Dragtraffic: Interactive and Controllable Traffic Scene Generation for Autonomous Driving

¹Sheng WANG
¹Ge SUN
²Fulong MA
¹Tianshuai HU
³Qiang QIN
⁴Yongkang SONG
²Lei ZHU
²Junwei LIANG

¹The Hong Kong University of Science and Technology
²The Hong Kong University of Science and Technology (Guangzhou)
³KTH Royal Institute of Technology
⁴Lotus Technology Ltd, China

Abstract & Method

The evaluation and training of autonomous driving systems require diverse and scalable corner cases. However, most existing scene generation methods lack controllability, accuracy, and versatility, resulting in unsatisfactory generation results. To address this problem, we propose Dragtraffic, a generalized, point-based, and controllable traffic scene generation framework based on conditional diffusion. Dragtraffic enables non-experts to generate a variety of realistic driving scenarios for different types of traffic agents through an adaptive mixture expert architecture. We use a regression model to provide a general initial solution and a refinement process based on the conditional diffusion model to ensure diversity. User-customized context is introduced through cross-attention to ensure high controllability. Experiments on a real-world driving dataset show that Dragtraffic outperforms existing methods in terms of authenticity, diversity, and freedom.

Case Analysis

The Figure below demonstrates the quality of scenes generated by DragTraffic based on existing data. We use the current frame information in the dataset and the information of the next nine seconds as conditions. The left-turn and right-turn scenes at the intersection where the most interactions occur are respectively shown in columns (a) and (b). These scenes reflect courtesy and competition for right of way among different agents. For example, in (a), Agent No. 9 and Agent No. 1 engage in a fierce competition for the right of way, while Agent No. 0 gives way. This shows that DragTraffic can simulate traffic participants in different situations under highly dynamic and complex traffic intersections to make reasonable, smooth, and realistic future actions, reflecting real-world characteristics. Next, we verify that this capability is not limited to simple log replay in more complex scenarios (c) and (d). We focus on agent No. 1, which is waiting at an intersection for the motorcycle in front to start. However, the movement of a large number of pedestrians around interferes with the decision-making of agent No. 1, which has a conservative driving style. As a result, it continues to watch the movements of pedestrians even when it is already driving to the intersection, leading to the phenomenon of robot freezing, which is common in the fields of autonomous driving and robotics. To address this issue, we design similar scenarios by setting the condition information for agent No. 1 (100 meters in front of it, longitudinal speed of 20m/s, and horizontal speed of -2m/s) to inspire more proactive behavior. As shown in (d), the results generated by DragTraffic are subject to our good scene editing control. Note that we only show the control of agent No. 1 for the convenience of explanation, but in fact, DragTraffic allows us to control the generation of multiple agents simultaneously. Unlike other methods of controlling generation (such as complex optimization constraints and loss design), these manipulation processes only require simple dragging or typing interactions, demonstrating the superiority of this framework in controlling degrees of freedom.

Generation Demonstration

The output is a 9 second long simulation with a sampling interval of 1 second. Please note that the generation time here is a bit long because we generated dynamic gif images for demonstration. Both training and UI code will be open source, please check our code repo for the latest information.

More Animations

The Editing results generated by DragTraffic.
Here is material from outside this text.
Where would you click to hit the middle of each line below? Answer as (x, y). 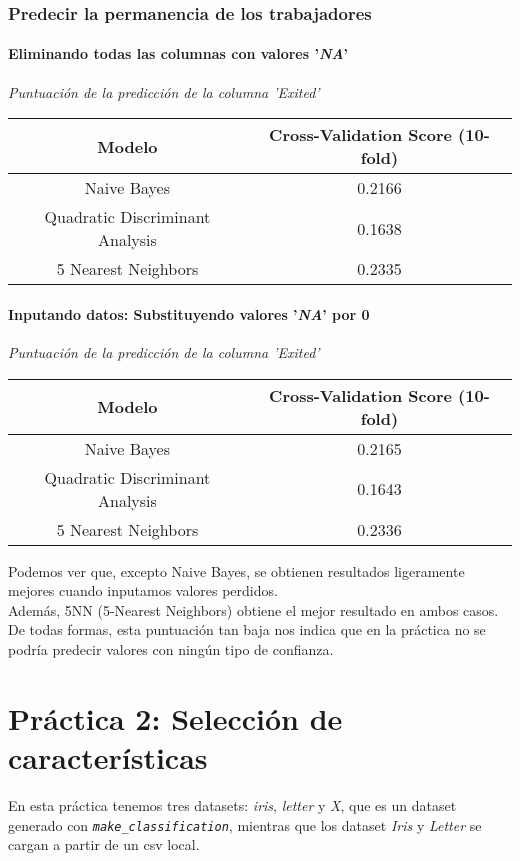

The collected ground truth log.

The condition context of other agents is imposed by the ground truth at the 9th second in the dataset. Note, although the other agents’ condition context are ground truth, they all behaved more reasonably and human-like (for example, agents1, 4, 8 tried to speed up through the intersection, and agent3 was far away from agent0 who was driving on the highway) when agent0 left quickly. Instead of simply copying the log.